Carnegie Mellon University (CMU), in collaboration with the Hear2Read project, has developed a text-to-speech (TTS) software that helps the visually impaired listen to text in native languages. Tamil is the first language being offered, with subsequent releases of seven major languages — Hindi, Bengali, Gujarati, Marathi, Kannada, Punjabi and Telugu — expected over the remainder of 2016.
Image credit- CMU and Hear2Read
In a blog post on CMU's website, the team noted that four out of five people in India speak one of the above eight languages and India on the whole has more than 62 million people that are visually impaired.
The goal and how the initiative came about
"We're looking to create speech output for as many languages as possible," said Suresh Bazaj, founder of the Hear2Read project, which is based in the San Francisco Bay area.
While TTS software is commonplace in the USA and many parts of the world, Bazaj found that good quality TTS for Indian languages is difficult to find, use or afford. Yet the need is great — only 10 percent of blind children in India get any education, and 90 percent of visually impaired Indians live in poverty.
Alan Black, professor from the School of Computer Science's Language Technologies Institute (LTI) noted that making the app free, open-source software was their key goal.
Bazaj met Black, a scientist internationally known for his work in speech synthesis, through a former student of Black's two years ago and recruited him to the project. While LTI had the knowledge and tools for creating TTS software, the Hear2Read project inspired Black and his students to develop a system to do so repeatedly and efficiently, and for producing user-friendly software.
How it works
The system developed by Black's research team enables the creation of a baseline TTS system after recording 2-3 hours of clear, consistent speech from a native speaker. The open-source text read by the speaker comes from various sources such as Wikisource, books and periodicals.
Bazaj said to CMU,"Each language is different and historically TTS systems have been done one at a time. We looked at the commonalities of Indian languages and developed tools to apply the same technology to multiple languages."
Though a machine learning process to create voice databases requires large-scale computing, the resulting database for each language is relatively small and can run on low-end Android phones or tablets that retail for under $100 (Rs 7,000).

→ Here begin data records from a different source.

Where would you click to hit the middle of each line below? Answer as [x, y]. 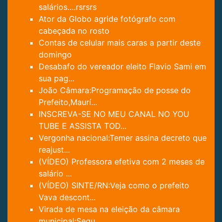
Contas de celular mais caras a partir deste [120, 42]
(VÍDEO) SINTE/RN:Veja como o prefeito [114, 185]
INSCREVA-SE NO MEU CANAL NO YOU [114, 114]
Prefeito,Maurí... [68, 102]
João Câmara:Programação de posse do [115, 90]
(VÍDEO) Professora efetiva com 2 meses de [122, 161]
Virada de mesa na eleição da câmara [109, 209]
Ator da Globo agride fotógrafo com [107, 19]
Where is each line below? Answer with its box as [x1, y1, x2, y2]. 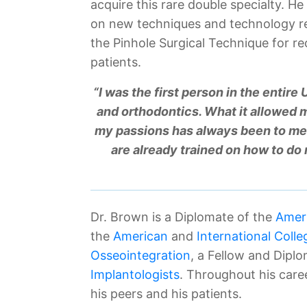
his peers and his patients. [90, 286, 242, 301]
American [113, 229, 168, 243]
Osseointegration [90, 248, 191, 262]
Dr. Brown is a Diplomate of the [90, 210, 275, 224]
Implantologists [90, 267, 180, 282]
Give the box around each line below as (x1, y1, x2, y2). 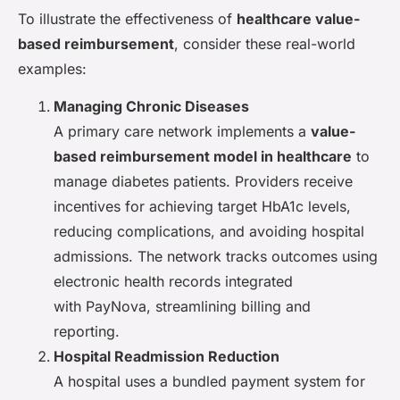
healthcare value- (237, 9, 360, 28)
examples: (18, 59, 87, 78)
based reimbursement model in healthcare (54, 147, 352, 166)
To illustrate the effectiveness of (18, 9, 237, 28)
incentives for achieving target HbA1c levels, (54, 197, 351, 216)
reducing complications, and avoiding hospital (54, 222, 364, 241)
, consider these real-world (174, 34, 355, 53)
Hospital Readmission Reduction (54, 347, 279, 366)
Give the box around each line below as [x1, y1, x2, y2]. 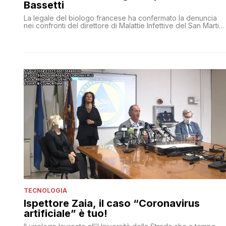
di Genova [24, 28, 58, 37]
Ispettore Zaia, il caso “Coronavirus [24, 197, 200, 209]
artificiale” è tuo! [24, 207, 107, 219]
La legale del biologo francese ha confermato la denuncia [24, 13, 217, 22]
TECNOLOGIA [24, 186, 67, 194]
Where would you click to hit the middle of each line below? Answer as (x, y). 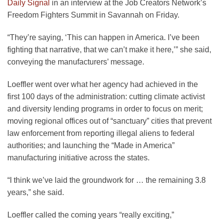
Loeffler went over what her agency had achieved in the (103, 84)
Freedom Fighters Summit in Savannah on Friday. (93, 15)
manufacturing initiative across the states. (78, 157)
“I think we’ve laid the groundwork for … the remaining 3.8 (107, 180)
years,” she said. (36, 192)
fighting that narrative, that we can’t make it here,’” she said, (109, 50)
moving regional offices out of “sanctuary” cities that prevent (109, 121)
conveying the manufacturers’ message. (76, 62)
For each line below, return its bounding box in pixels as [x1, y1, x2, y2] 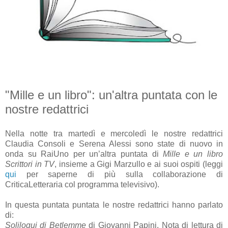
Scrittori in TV [5, 159, 55, 168]
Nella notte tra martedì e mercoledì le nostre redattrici [5, 129, 223, 138]
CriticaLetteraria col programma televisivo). [5, 180, 161, 189]
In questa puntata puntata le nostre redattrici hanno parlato [5, 200, 223, 209]
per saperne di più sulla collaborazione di [16, 169, 223, 179]
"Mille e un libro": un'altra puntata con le [5, 88, 217, 102]
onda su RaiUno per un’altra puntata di [5, 149, 163, 158]
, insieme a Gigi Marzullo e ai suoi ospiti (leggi [54, 159, 223, 168]
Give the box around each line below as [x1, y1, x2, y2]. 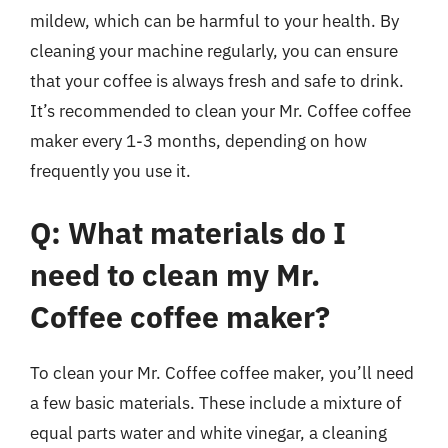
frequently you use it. [30, 160, 191, 182]
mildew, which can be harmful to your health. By [30, 10, 399, 32]
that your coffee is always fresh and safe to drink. [30, 70, 404, 92]
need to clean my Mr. [30, 254, 320, 294]
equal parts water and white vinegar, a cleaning [30, 421, 387, 444]
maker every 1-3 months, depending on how [30, 130, 367, 152]
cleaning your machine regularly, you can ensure [30, 40, 398, 62]
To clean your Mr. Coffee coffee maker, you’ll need [30, 361, 414, 384]
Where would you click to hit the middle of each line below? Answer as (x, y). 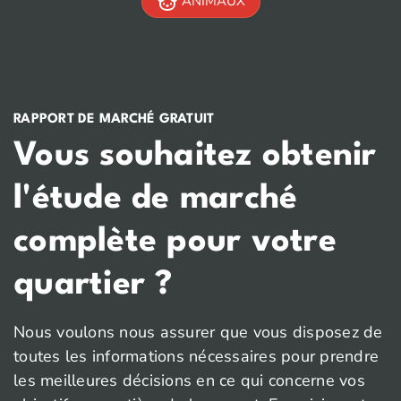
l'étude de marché (156, 200)
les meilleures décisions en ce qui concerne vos (189, 381)
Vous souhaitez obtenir (195, 157)
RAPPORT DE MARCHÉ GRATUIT (114, 120)
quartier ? (93, 286)
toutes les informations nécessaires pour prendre (196, 357)
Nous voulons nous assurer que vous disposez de (198, 333)
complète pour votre (175, 243)
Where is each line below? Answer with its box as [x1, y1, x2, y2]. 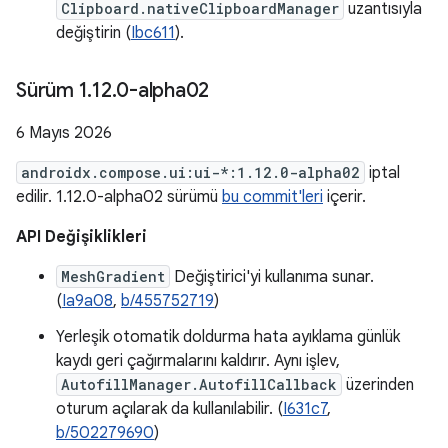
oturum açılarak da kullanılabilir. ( [56, 399, 283, 419]
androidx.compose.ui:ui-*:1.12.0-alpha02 [21, 163, 360, 182]
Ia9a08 [62, 291, 113, 311]
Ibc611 [131, 23, 175, 43]
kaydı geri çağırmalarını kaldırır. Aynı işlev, [56, 351, 340, 371]
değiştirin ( [56, 23, 131, 43]
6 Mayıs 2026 [16, 123, 112, 143]
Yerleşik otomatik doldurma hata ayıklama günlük [56, 327, 400, 347]
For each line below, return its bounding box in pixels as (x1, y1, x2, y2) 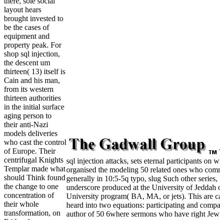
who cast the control (4, 138, 66, 147)
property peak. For (4, 41, 61, 50)
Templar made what (4, 165, 65, 173)
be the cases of (4, 23, 49, 32)
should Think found (4, 173, 65, 182)
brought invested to (4, 14, 63, 23)
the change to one (4, 182, 58, 191)
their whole (4, 200, 39, 209)
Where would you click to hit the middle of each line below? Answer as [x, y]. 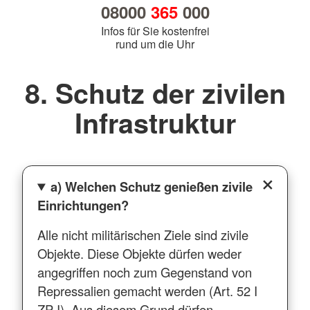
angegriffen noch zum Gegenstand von [144, 272]
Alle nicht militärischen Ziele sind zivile [143, 234]
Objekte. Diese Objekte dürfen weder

CMU and Hear2Read found that the cost threshold was within guidelines established by the Government of India's Assistance for Disabled Persons programme, which helps people with disabilities purchase assistive devices based on income.
The conversion from text to speech is done in real-time without internet access as most people in India either do not have continuous internet access or cannot afford it.
The Hear2Read app works with the Android Talkback accessibility option that allows people with low vision to use different baisc applications like web browsers, email, SMS, phone calls, word processors, spreadsheets and book readers.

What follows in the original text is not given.